5 Minutes
Saylor responds as STRC tumbles
Michael Saylor, co-founder of Strategy, issued a high-profile rebuttal on June 20 after the companys STRC preferred stock plunged below its $100 par value and drew intensified criticism from market participants. The selloff reignited questions about Strategy's Bitcoin-backed capital strategy, its balance sheet, and whether executives crossed regulatory boundaries while marketing the offering.
Saylor's account of Strategy's balance sheet
In a post on X, Saylor emphasized that Strategy's Bitcoin and cash reserves exceed its outstanding debt by roughly $48 billion, arguing the company has ample coverage for obligations tied to MSTR and STRC. He reiterated that since 2022 Strategy has raised more than $60 billion in additional capital and used those funds to accumulate Bitcoin, increasing the company's holdings by over 716,000 BTC.
Context from the 2022 bear market
Saylor drew a comparison with the 2022 crypto downturn, when Strategy reportedly held about 130,000 BTC valued near $2.6 billion while Bitcoin traded around $20,000. After Bitcoin dipped below $16,000 that year, the company's debt briefly exceeded the combined value of its Bitcoin and cash by roughly $300 million, and MSTR trading fell on a split-adjusted basis from about $24 to the $13 range.

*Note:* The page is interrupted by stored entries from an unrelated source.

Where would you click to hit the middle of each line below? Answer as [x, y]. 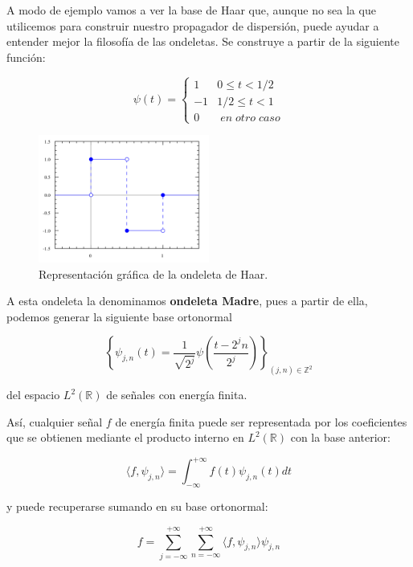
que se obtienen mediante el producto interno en [125, 437]
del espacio [33, 395]
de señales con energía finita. [177, 395]
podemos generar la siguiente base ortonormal [119, 316]
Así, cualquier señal [55, 421]
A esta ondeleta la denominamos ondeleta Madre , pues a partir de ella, [187, 301]
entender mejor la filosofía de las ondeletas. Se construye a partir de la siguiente [203, 41]
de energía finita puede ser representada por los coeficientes [261, 421]
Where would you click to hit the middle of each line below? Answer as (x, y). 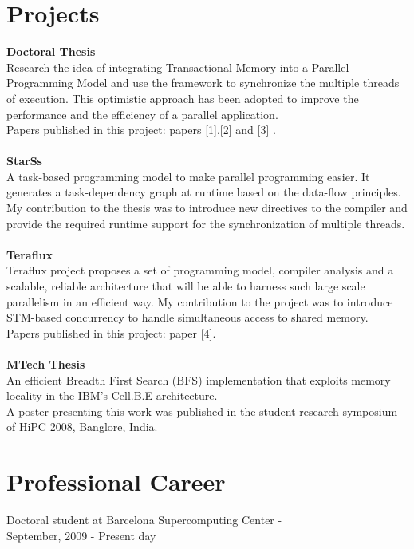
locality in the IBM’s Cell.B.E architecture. (112, 395)
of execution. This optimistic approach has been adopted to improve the (183, 98)
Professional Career (116, 482)
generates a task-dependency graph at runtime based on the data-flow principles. (204, 192)
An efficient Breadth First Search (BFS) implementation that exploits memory (199, 379)
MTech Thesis (46, 364)
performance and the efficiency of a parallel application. (142, 114)
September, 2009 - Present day (81, 535)
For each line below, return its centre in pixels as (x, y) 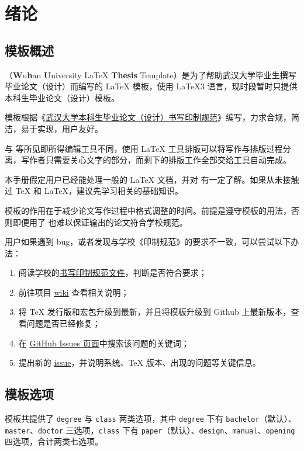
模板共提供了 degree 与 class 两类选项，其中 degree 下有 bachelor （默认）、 (151, 419)
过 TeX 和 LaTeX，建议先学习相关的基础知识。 (94, 191)
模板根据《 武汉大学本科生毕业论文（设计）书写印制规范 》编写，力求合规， (148, 117)
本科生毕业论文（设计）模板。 (62, 97)
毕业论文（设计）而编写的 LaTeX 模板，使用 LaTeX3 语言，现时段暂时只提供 (151, 86)
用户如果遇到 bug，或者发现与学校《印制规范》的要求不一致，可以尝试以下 (148, 242)
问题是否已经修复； (63, 323)
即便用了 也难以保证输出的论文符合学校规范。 (100, 222)
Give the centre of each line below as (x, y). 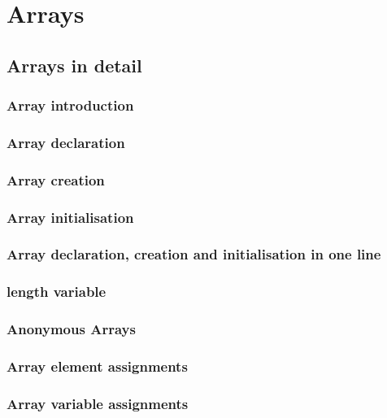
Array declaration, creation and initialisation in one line (194, 254)
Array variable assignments (98, 403)
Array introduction (70, 105)
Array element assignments (97, 366)
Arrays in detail (74, 65)
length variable (57, 292)
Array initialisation (70, 217)
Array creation (56, 179)
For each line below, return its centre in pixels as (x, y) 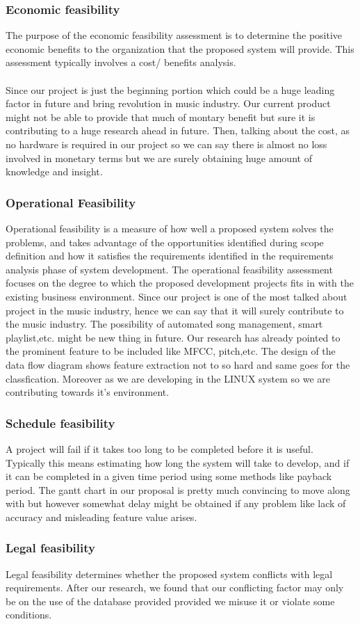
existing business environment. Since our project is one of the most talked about (177, 296)
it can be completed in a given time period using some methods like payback (169, 476)
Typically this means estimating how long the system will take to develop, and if (178, 462)
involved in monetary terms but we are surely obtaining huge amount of (159, 158)
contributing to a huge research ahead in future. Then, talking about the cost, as (178, 130)
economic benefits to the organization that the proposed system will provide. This (180, 48)
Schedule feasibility (60, 423)
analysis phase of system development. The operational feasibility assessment (169, 269)
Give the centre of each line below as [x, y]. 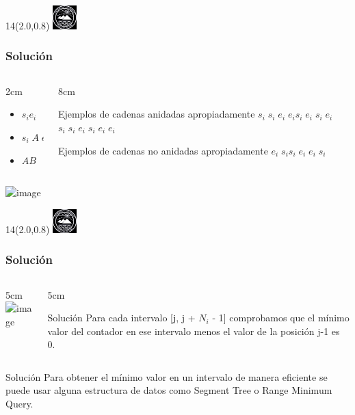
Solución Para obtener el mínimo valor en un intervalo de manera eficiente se [167, 376]
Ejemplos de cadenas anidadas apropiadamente [156, 114]
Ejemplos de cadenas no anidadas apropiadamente [163, 150]
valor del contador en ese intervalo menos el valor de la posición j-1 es [194, 331]
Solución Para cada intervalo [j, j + [121, 318]
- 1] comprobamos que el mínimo [281, 318]
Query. [19, 404]
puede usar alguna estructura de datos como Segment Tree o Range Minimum [169, 390]
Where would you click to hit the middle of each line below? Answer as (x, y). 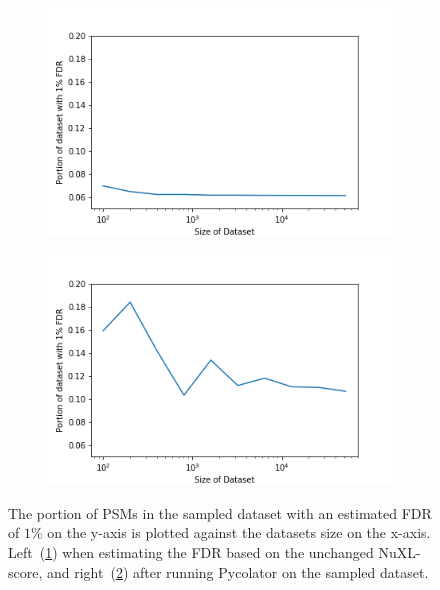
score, (25, 571)
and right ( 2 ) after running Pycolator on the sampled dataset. (237, 571)
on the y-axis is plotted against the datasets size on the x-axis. (239, 532)
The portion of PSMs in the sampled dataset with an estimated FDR (220, 512)
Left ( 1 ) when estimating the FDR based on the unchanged (191, 552)
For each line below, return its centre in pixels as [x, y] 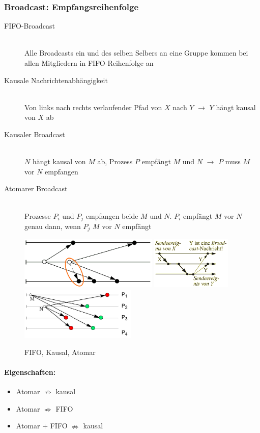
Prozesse [38, 215]
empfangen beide [112, 215]
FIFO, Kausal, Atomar [60, 352]
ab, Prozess [115, 161]
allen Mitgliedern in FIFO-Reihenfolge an [89, 63]
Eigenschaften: [30, 372]
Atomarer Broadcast [36, 188]
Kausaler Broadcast [35, 134]
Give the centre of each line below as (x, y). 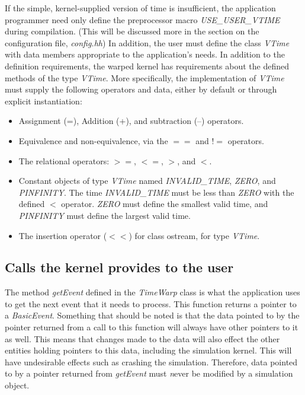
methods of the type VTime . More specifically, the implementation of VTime (145, 77)
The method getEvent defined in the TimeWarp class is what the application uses (152, 292)
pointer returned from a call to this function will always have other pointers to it (152, 327)
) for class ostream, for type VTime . (194, 235)
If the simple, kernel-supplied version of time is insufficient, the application (140, 8)
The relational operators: (64, 160)
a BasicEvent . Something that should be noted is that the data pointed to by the (152, 315)
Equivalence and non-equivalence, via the (93, 140)

Saylor used that episode to argue that the firm navigated stress before, strengthened its position, and continued to buy Bitcoin.

Fraud allegations and regulatory questions
Coined criticisms escalated when noted Bitcoin skeptic Peter Schiff publicly suggested investors could consider legal action against Strategy and Saylor. Schiff also accused the company of potential violations of SEC marketing rules in how the preferred stock offering was promoted. These allegations add regulatory and legal risk to the narrative as investors assess whether Strategy's financing model is sustainable amid market volatility.
What critics say
Critics point to the rapid growth of Strategy's capital-raising and the complexity of a structure in which preferred stock is tied to Bitcoin exposure. Comparisons to failed projects in crypto have surfaced, intensifying scrutiny and prompting some market participants to call for deeper forensic analysis of disclosures and marketing practices.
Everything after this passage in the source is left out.